Comme l’explique Christophe Camerlynck, ce qui a motivé à bâtir cette offre, « c’est le fait que beaucoup de PME ayant des installations industrielles ne disposent pas de service IT en interne. Même si, au départ, nous n’avions pas prévu de cibler ce type d’entreprises, de grands acteurs se sont également montrés enchantés par notre idée de combiner la cybersécurité OT et IT. »
Si une entreprise n’intègre pas l’aspect cybersécurité dès la conception initiale de sa ligne de production, elle s’exposera à des dépenses supplémentaires.

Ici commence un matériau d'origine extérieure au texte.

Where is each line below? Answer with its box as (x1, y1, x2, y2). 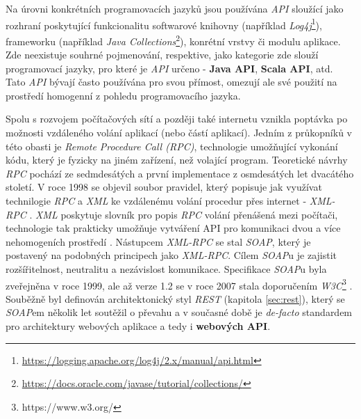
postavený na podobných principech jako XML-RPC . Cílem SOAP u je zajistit (6, 248, 337, 262)
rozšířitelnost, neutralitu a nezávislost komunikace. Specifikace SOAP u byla (6, 262, 327, 276)
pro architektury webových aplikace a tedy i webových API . (6, 319, 271, 333)
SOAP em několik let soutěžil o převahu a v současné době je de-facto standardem (6, 305, 353, 319)
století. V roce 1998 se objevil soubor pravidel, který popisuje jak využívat (6, 180, 322, 194)
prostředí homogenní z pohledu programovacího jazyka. (6, 88, 241, 102)
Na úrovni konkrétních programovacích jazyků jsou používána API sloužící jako (6, 1, 344, 15)
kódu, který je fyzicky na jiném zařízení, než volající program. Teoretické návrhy (6, 152, 348, 167)
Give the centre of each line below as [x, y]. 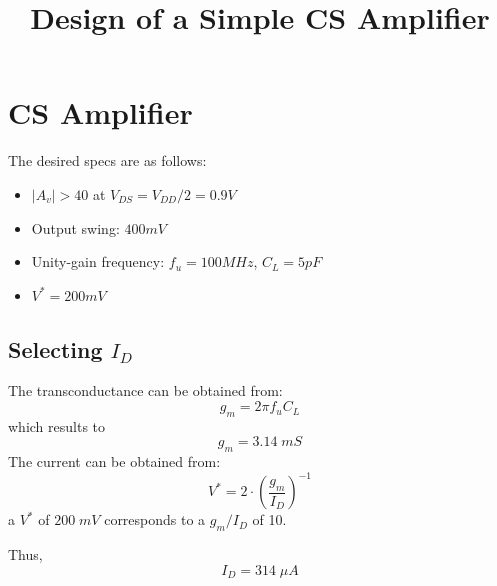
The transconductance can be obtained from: [145, 390]
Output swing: [75, 227]
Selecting [55, 348]
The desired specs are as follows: [107, 160]
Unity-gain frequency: [98, 261]
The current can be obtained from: [114, 461]
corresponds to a [155, 519]
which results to [57, 425]

Désormais, lui et Gregorio Matias vont voir les entreprises main dans la main. Ce dernier précise : « Nous pouvons ainsi immédiatement leur fournir du répondant sur les deux aspects, en couvrant l’entièreté de leurs besoins, sans laisser de faille. Très souvent, une entreprise envisage des investissements pour une ligne de production avec certains objectifs de rentabilité. Si elle n’intègre pas l’aspect cybersécurité dès la conception initiale, cela constituera en soi un problème de design et on s’exposera à des dépenses supplémentaires. »
En conclusion, il établit un parallèle avec le changement climatique : « On sait qu’il faut agir pour restreindre son impact, mais il faut aussi accepter de faire l’effort supplémentaire qui en découle, comme se doter de véhicules plus propres mais aussi plus chers. »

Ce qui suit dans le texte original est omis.